Furthermore, in order to study the stability of various chromium-bearing phases in SS slag, some lumps samples were polished using a polisher and several types of abrasive paper to obtain a smooth flat surface. The samples were held using a Teflon holder and immersed and constantly shaken in the same solution (see Figure 1c). After 18 h, the lumps were removed from the vessel and subsequently washed with deionized water, which was performed carefully to avoid any substantial change in the surface eroded by the solution. A gold spraying process was applied to the flat surface of lumps after a leaching test to obtain the conductivity for the subsequent SEM-EDS analysis.

3. Results and Discussion

3.1. Phase Transformations

The phase transformations in the studied slag during a cooling process were simulated using FactSage 7.0 software (developed jointly between Thermfact/CRCT and GTT-Technologies, version 7.0, Montreal, Canada-Aachen, Germany) for Gibbs energy minimization. The selected databases were FToxid, FToxid-slagA, FToxid-Mel, FToxid-spinA and FToxid-C2S, respectively. As shown in Figure 2a, the theoretically predicted phases that may precipitate in the temperature range from 1800 to 1200 °C are spinel ((MgAl,Cr)2O4), dicalcium silicate (Ca2SiO4), merwinite (Ca3MgSi2O8), and melilite (Ca2MgSi2O7 and Ca2Al2SiO7). The spinel phase can exist in molten slag above 1600 °C, and with a temperature decrease a dicalcium silicate phase subsequently forms. When the temperature is around 1400 °C, merwinite and melilite phases may precipitate, and a crystal transformation of dicalcium silicate may occur. The mass fraction of some of the main components in the liquid phase at equilibrium was calculated and the results are plotted in Figure 2b. It can be seen that the Cr2O3 content in the liquid phases changes with the temperature, and is less than 0.1% at around 1300 °C. All this suggests that quenching temperature has a significant effect on the phase composition of SS slag and chromium distribution.
Figure 3 gives the SEM images of the samples quenched from different temperatures of 1600, 1500, 1400 and 1300 °C, respectively. The results indicate that the phase composition obviously changes with a variation in the quenching temperature. According to Figure 3 and the EDS results given in Table 2, it was found that the spinel crystals had formed at 1600 °C, and a dicalcium silicate phase had precipitated from the glass. When the quenching temperature was 1500 °C, the dicalcium silicate phase became larger and the merwinite phase appeared. Some glass phase still existed in the sample. When the quenching temperature was lowered to 1400 °C, only three phases of glass, spinel, and merwinite, respectively, were visible in the SEM image. The dicalcium silicate phase is not detectable in either the SEM-EDS or the XRD analysis. A melilite phase was found in the sample that was quenched from 1300 °C, and the principal phases found are glass, spinel, merwinite, and melilite, respectively.
An XRD analysis was performed on the samples quenched from various temperatures. The results are shown in Figure 4 and are consistent with what can be concluded from the corresponding SEM-EDS analysis. The variation of phase composition with the quenching temperature proved that certain phase transformations occur during the cooling process. On the basis of these findings, it was suggested that the chromium distribution may be controlled by controlling cooling conditions, and, the stability of chromium may be further improved after a meltcomposition modification.
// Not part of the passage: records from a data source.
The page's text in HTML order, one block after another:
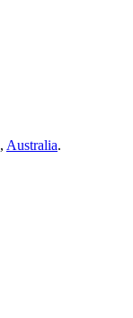
, Australia.
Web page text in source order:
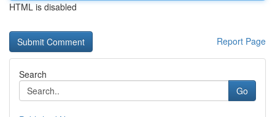
HTML is disabled
Report Page
Search
Go
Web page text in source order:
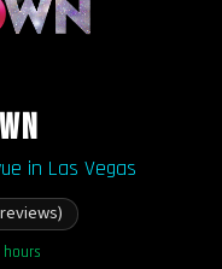
in Las Vegas
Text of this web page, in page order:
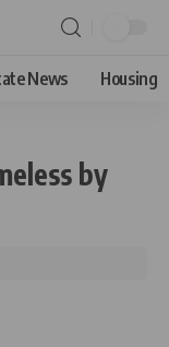
News Housing
by
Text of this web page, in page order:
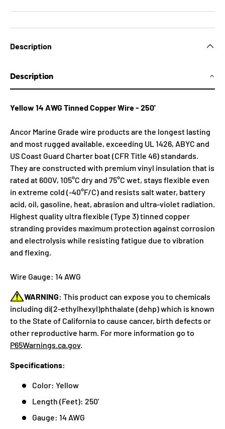
Description
Description
Yellow 14 AWG Tinned Copper Wire - 250'
Ancor Marine Grade wire products are the longest lasting
and most rugged available, exceeding UL 1426, ABYC and
US Coast Guard Charter boat (CFR Title 46) standards.
They are constructed with premium vinyl insulation that is
rated at 600V, 105°C dry and 75°C wet, stays flexible even
in extreme cold (-40°F/C) and resists salt water, battery
acid, oil, gasoline, heat, abrasion and ultra-violet radiation.
Highest quality ultra flexible (Type 3) tinned copper
stranding provides maximum protection against corrosion
and electrolysis while resisting fatigue due to vibration
and flexing.
Wire Gauge: 14 AWG
WARNING: This product can expose you to chemicals
including di(2-ethylhexyl)phthalate (dehp) which is known
to the State of California to cause cancer, birth defects or
other reproductive harm. For more information go to
P65Warnings.ca.gov.
Specifications:
Color: Yellow
Length (Feet): 250'
Gauge: 14 AWG
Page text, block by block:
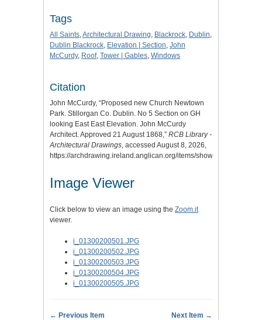
Tags
All Saints,Architectural Drawing, Blackrock, Dublin,
Dublin Blackrock, Elevation | Section, John
McCurdy, Roof, Tower | Gables, Windows
Citation
John McCurdy, “Proposed new Church Newtown
Park. Stillorgan Co. Dublin. No 5 Section on GH
looking East East Elevation. John McCurdy
Architect. Approved 21 August 1868,” RCB Library -
Architectural Drawings, accessed August 8, 2026,
https://archdrawing.ireland.anglican.org/items/show/2472
Image Viewer
Click below to view an image using the Zoom.it
viewer.
i_01300200501.JPG
i_01300200502.JPG
i_01300200503.JPG
i_01300200504.JPG
i_01300200505.JPG
← Previous Item Next Item →
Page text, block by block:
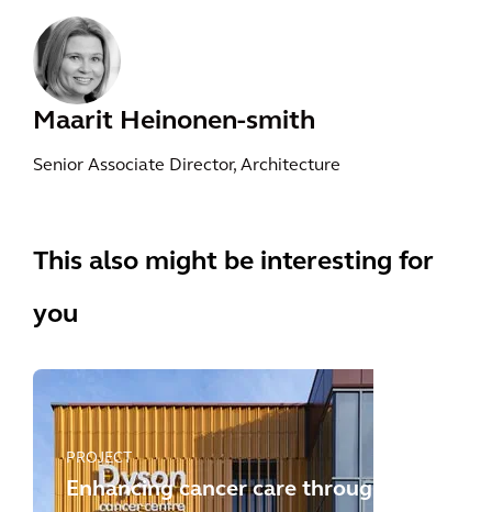
Maarit Heinonen-smith
Senior Associate Director, Architecture
This also might be interesting for
you
PROJECT
Enhancing cancer care through
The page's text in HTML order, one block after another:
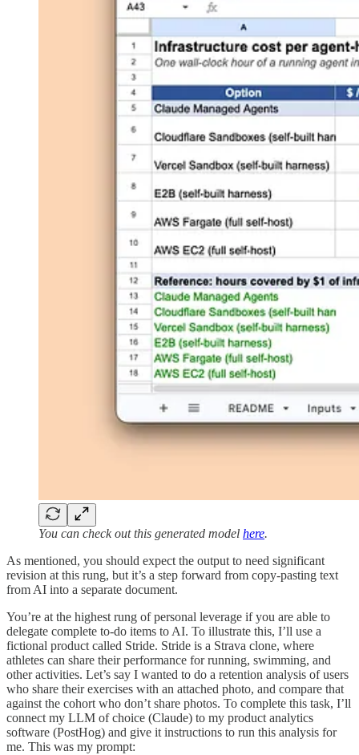
You can check out this generated model here.
As mentioned, you should expect the output to need significant
revision at this rung, but it’s a step forward from copy-pasting text
from AI into a separate document.
You’re at the highest rung of personal leverage if you are able to
delegate complete to-do items to AI. To illustrate this, I’ll use a
fictional product called Stride. Stride is a Strava clone, where
athletes can share their performance for running, swimming, and
other activities. Let’s say I wanted to do a retention analysis of users
who share their exercises with an attached photo, and compare that
against the cohort who don’t share photos. To complete this task, I’ll
connect my LLM of choice (Claude) to my product analytics
software (PostHog) and give it instructions to run this analysis for
me. This was my prompt:
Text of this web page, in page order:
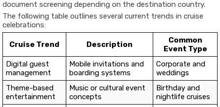
document screening depending on the destination country.
The following table outlines several current trends in cruise
celebrations:
Cruise Trend Description
Common
Event Type
Digital guest
management
Mobile invitations and
boarding systems
Corporate and
weddings
Theme-based
entertainment
Music or cultural event
concepts
Birthday and
nightlife cruises
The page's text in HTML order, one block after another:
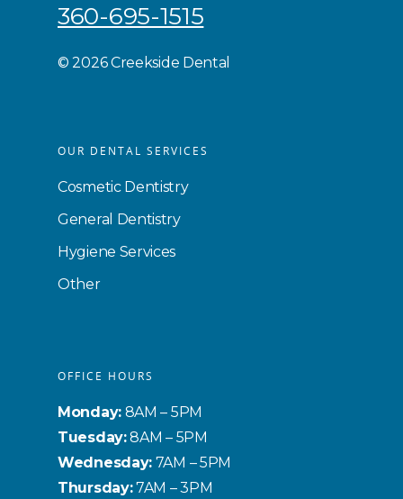
360-695-1515
©2026 Creekside Dental
OUR DENTAL SERVICES
Cosmetic Dentistry
General Dentistry
Hygiene Services
Other
OFFICE HOURS
Monday:8AM – 5PM
Tuesday:8AM – 5PM
Wednesday: 7AM – 5PM
Thursday:7AM – 3PM
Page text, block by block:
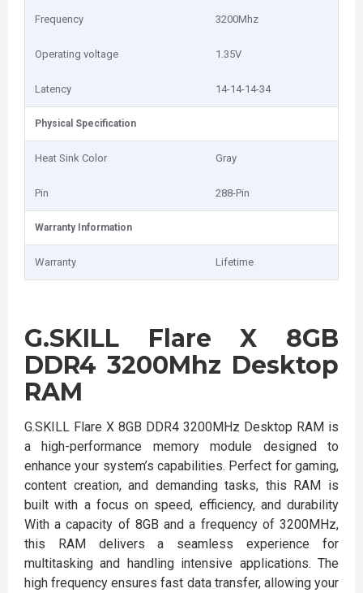
Frequency 3200Mhz
Operating voltage 1.35V
Latency 14-14-14-34
Physical Specification
Heat Sink Color Gray
Pin 288-Pin
Warranty Information
Warranty Lifetime
G.SKILL Flare X 8GB
DDR4 3200Mhz Desktop
RAM
G.SKILL Flare X 8GB DDR4 3200MHz Desktop RAM is
a high-performance memory module designed to
enhance your system’s capabilities. Perfect for gaming,
content creation, and demanding tasks, this RAM is
built with a focus on speed, efficiency, and durability
With a capacity of 8GB and a frequency of 3200MHz,
this RAM delivers a seamless experience for
multitasking and handling intensive applications. The
high frequency ensures fast data transfer, allowing your
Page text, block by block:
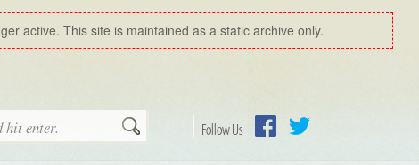
active. This site is maintained as a static archive only.
Follow Us
Search

3.2. Chromium Distribution

It was found, as listed in Table 2, that the chromium present in the 1600 °C-quenched sample mainly existed in the spinel, glass, and dicalcium silicate phases. When the quenching temperature was 1500 °C, the chromium content in dicalcium silicate was below the detection limit of EDS, while the precipitated merwinite contained some chromium. As the quenching temperature was further lowered to 1400 °C, the chromium content in the glass phase was smaller, while the remaining chromium mainly enriched in the spinel phase. At 1300 °C, no chromium was detected in other phases apart from the spinel.
The average values of the degree of enrichment of chromium in the various phases from different quenching temperatures and their corresponding standard deviation (σ) were calculated and are given in Table 3. The distribution ratio of chromium is shown in Figure 5. It can be seen that 81.2% of the chromium existed in the spinel phase for 1600 °C quenching, and approximately 12.2% and 6.6% of the chromium were in the glass and dicalcium silicate phases, respectively. With the decrease in the quenching temperature, some chromium was found in the spinel rather than in the other phases, i.e., there was a higher degree of enrichment chromium in the spinel phase. As the quenching temperature decreased to 1300 °C, almost all the chromium existed in the spinel phase. The explanations for the different final forms in which the chromium exists after quenching could be as follows: The growth of a spinel crystal during the cooling process requires Cr2O3 feeding, which causes a driving force for chromium transported from other phases to the spinel. Moreover, the solid solubility of Cr2O3 in the precipitated silicate phases decreases with temperature, eliminating the Cr2O3 from the merwinite and melilites [25,26,27].
Based on the above discussion, the growth behavior of spinel in the cooling process was investigated. The mean diameter of the spinel was determined by analyzing the spinel at 15 different fields with the image analysis software Image-Pro Plus 6, with results as shown in Figure 6. It was found that the mean diameter was around 6.0 μm for quenching 1600 °C and increased when the quenching temperature was decreased to 1300 °C. A rapid increase in spinel size is seen when comparing quenching from 1400 with quenching from 1300 °C, giving a significant increase from 8.5 to 17.3 μm in mean diameter. This increase in spinel size when quenching at lower temperatures is clearly an important factor for chromium migration.

3.3. Chromium Stability Evaluation

To evaluate the chromium stability of samples quenched from different temperatures, a batch of standard leaching tests was conducted. Figure 7 shows the leaching amount of chromium from the samples quenched from 1600, 1500, 1400 and 1300 °C, respectively. Experimental results indicated that, when the quenching temperature was 1600 °C, the chromium concentration in leachate was 1.24 mg/L, which decreased with lower quenching temperatures. When the sample was quenched from 1300 °C, chromium could no longer be detected in the leachate, which implies a concentration of less than 0.01 mg/L (detection limit of the employed ICP-OES). According to the “environmental protection technical specifications pollution treatment of the chromium residue” by HJ/T 301-2007 of China, the limit for chromium leaching is 0.30 mg/L (blue dash line in Figure 7) and 0.15 mg/L (red dash line in Figure 7) for the utilization of chromium-bearing slag in the cement and brick industries, respectively. Therefore, a well-designed cooling process may suppress chromium elution from SS slag and make this by-product suitable for use as a resource.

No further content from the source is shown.